The rats were sacrificed after anaesthetization with 200 mg/kg doses of sodium pentobarbital via intraperitoneal route. Then normal saline and subsequently paraformaldehyde (4%) in sodium phosphate buffer was perfused transcardially. The hippocampus tissues were excised and then homogenized on treatment with RIPA lysis buffer (Beyotime Institute of Biotechnology) mixed with PMSF. Centrifugation of lysate at 4˚C for 15 min at 12,000 x g was followed by protein content determination using BCA assay kit (Beyotime Institute of Biotechnology). The protein samples (30 µg) were isolated on 12% SDS‑PAGE and then transferred to PVDF membranes which were blocked using SBA (3%) in TBS for 40 min at room temperature. The membrane were probed with primary antibodies at 4˚C for overnight, washed with PBS and then incubated for 2 h with horseradish‑peroxidase conjugated secondary antibodies (Cell Signaling Technology, Inc.). Detection and visualization of protein bands was performed using enhanced chemiluminescence system (EMD Millipore) and quantification by Quantity‑One software version 4.6.3 (Bio‑Rad Laboratories, Inc.). The primary antibodies used were: anti-mTOR, anti-LC3B, anti-p-mTOR, anti-Beclin-1 and anti-β‑actin (Cell Signaling Technology, Inc.).

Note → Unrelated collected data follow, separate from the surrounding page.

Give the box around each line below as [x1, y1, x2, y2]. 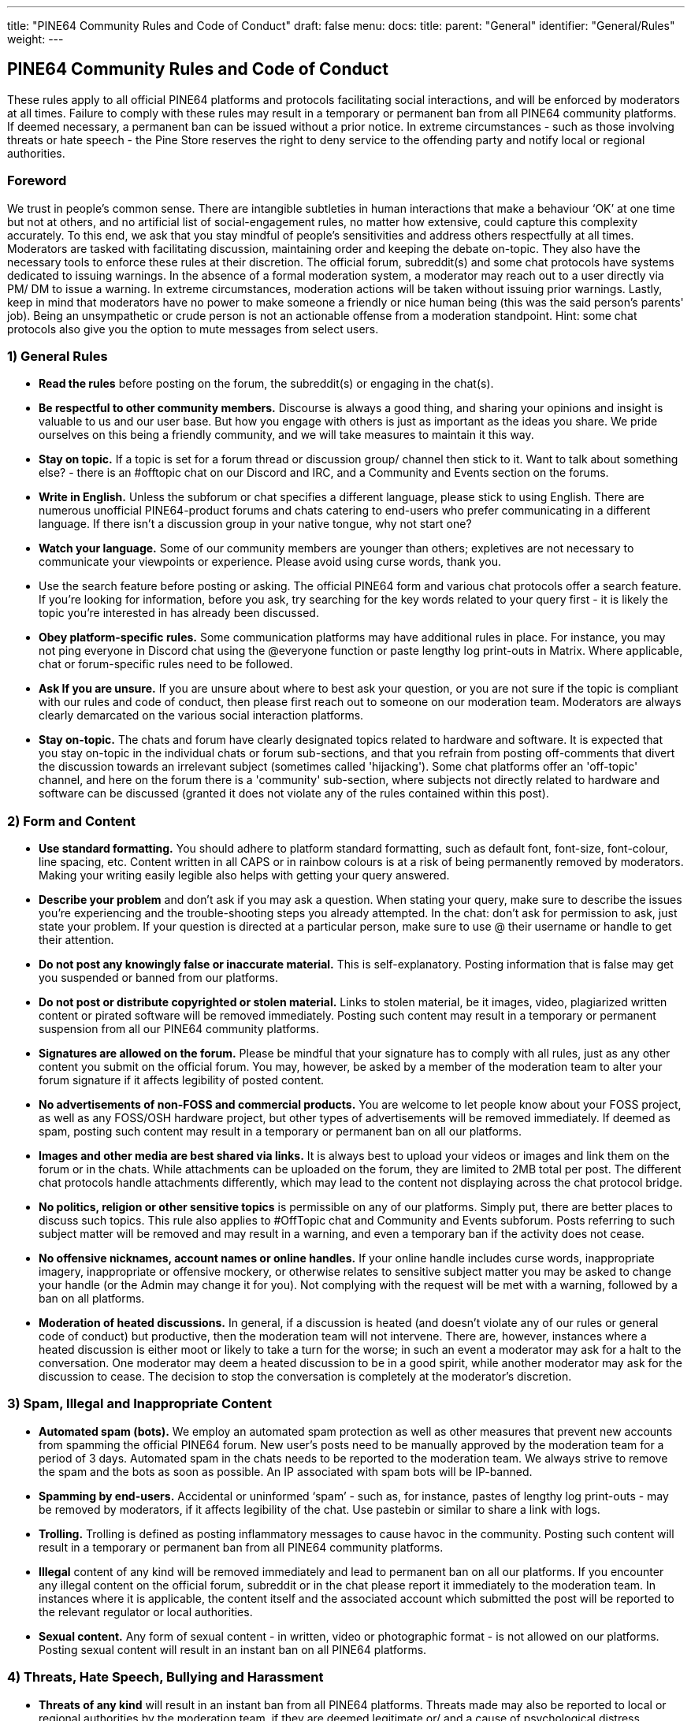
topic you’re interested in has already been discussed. [39, 606, 319, 620]
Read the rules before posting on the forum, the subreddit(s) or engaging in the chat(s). [39, 377, 494, 391]
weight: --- [7, 32, 64, 46]
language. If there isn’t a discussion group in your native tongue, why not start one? [39, 517, 472, 531]
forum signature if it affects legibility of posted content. [39, 1073, 325, 1087]
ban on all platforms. [39, 1292, 145, 1306]
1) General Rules [7, 348, 108, 364]
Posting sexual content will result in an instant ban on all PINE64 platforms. [39, 1642, 427, 1656]

Histological analysis using Hematoxylin–Eosin (HE) staining
The tissue sections from hippocampi were perfused and subsequently fixed at 4 °C in phosphate buffer at 7.4pH. Then thin slices of hippocampi were cut using a microtome followed by rehydration in gradient sucrose solution. The sections were subsequently embedded in OCT (Tissue-Tek, Miles) and sectioned at 25 lm (Leica CM 1850, Leica Instruments). The slices after HE-staining were examined under a microscope at 200 × magnification.
The presented data are the mean ± standard deviations of three experiments. The data analysis was made by SPSS 16.0 statistical software (SPSS, Inc.). The statistical differences between groups were determined using One‑Way ANOVA followed by Bonferroni tests and student’s t-test. The differences at P < 0.05 were taken significant statistically.